After his triumphal entry into Jerusalem on Palm Sunday, Jesus returned to the temple on Monday and drove out the merchants who were selling their wares and obscuring people’s access to God. This enraged the religious rulers, who then engaged in several controversies with Jesus. Commentator Darrell Bock says, “Luke 20:1–44 contains five controversies between Jesus and the leadership: the source of Jesus’ authority (20:1–8), Jesus’ confrontational parable of the vineyard (20:9–19), the dispute over Caesar’s tax (20:20–26), the Sadducees’ trick question about resurrection (20:27–40), and Jesus’ question about the interpretation of Ps. 110:1 (20:41–44).”

Today, we are going to look at that fifth controversy between Jesus and the religious leadership (20:41-44). In this controversy it is Jesus who asks a question. It is a question about King David’s son.

Let’s read about Jesus’ question in Luke 20:41-44:

41 But he said to them, “How can they say that the Christ is David’s son? 42 For David himself says in the Book of Psalms,

“ ‘The Lord said to my Lord,

“Sit at my right hand,

43 until I make your enemies your footstool.” ’

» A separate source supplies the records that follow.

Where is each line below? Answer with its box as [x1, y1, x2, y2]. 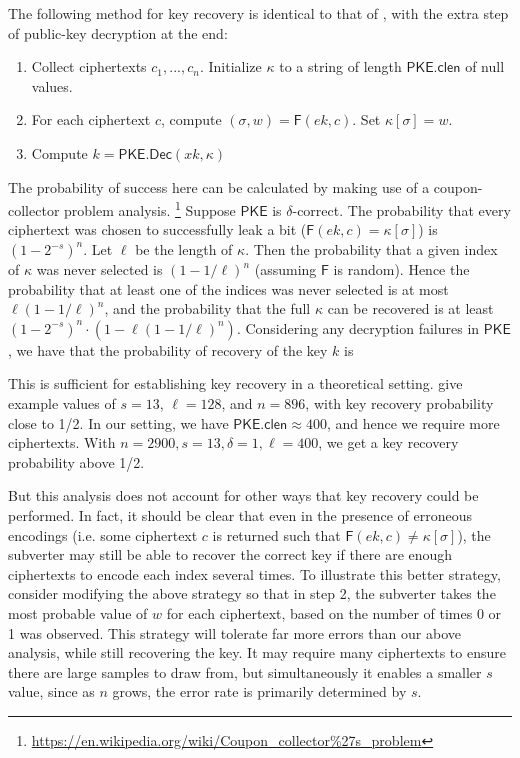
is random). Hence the [333, 259, 470, 279]
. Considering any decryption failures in [236, 317, 480, 338]
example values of [8, 392, 116, 413]
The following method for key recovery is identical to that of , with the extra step [8, 3, 509, 23]
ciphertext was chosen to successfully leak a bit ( [8, 219, 307, 240]
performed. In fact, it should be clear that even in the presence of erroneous [8, 504, 473, 525]
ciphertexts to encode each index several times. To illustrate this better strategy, [8, 563, 501, 584]
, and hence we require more [326, 412, 500, 433]

44 David thus calls him Lord, so how is he his son?” (Luke 20:41-44)

Introduction

Commentator Tom Wright tells a story of children trying to fit a balloon into a box:

“Can you get this balloon into that box?” I asked the little children at the party. The balloon was big, and the box was small. They tried squeezing it in but it wouldn’t fit. It kept oozing out through their fingers. One little boy suggested sticking a pin into it, but the others agreed that that was cheating.

Then a little girl, with small, nimble fingers, took the balloon, and undid the knot that was keeping the air inside it. Very carefully she let about half the air out, and quickly tied it up again. Then, with a smile of triumph, she placed the balloon in the box, where it fitted exactly.

That wasn’t quite what I’d had in mind, but I had to admit it was clever. Meanwhile, another child had seen the answer. The box was made of cardboard, folded double in places. She unglued two of its sides, and opened it up to its full dimensions. Now the full-size balloon went in perfectly.

Wright goes on to say that some people struggle with the nature of Jesus’ identity. They imagine that God, in order to take on human nature, either stopped being God altogether (which is the equivalent of a pin in the balloon), or at least severely shrank his divine nature (which is the equivalent of letting the air out of the balloon). But the entire New Testament, including Luke, would disagree. The first-century Christians believed that Jesus was fully man and fully God. That is, Jesus had a human nature and a divine nature; two natures in one person. Or, as Tom Wright put it, “For the early Christians, part of the point about Jesus was that the living God was fully and personally present in him, not half present or partly present. What happened in Jesus, and supremely in his death, was the personal action of God himself, not some deputy or demi-god.”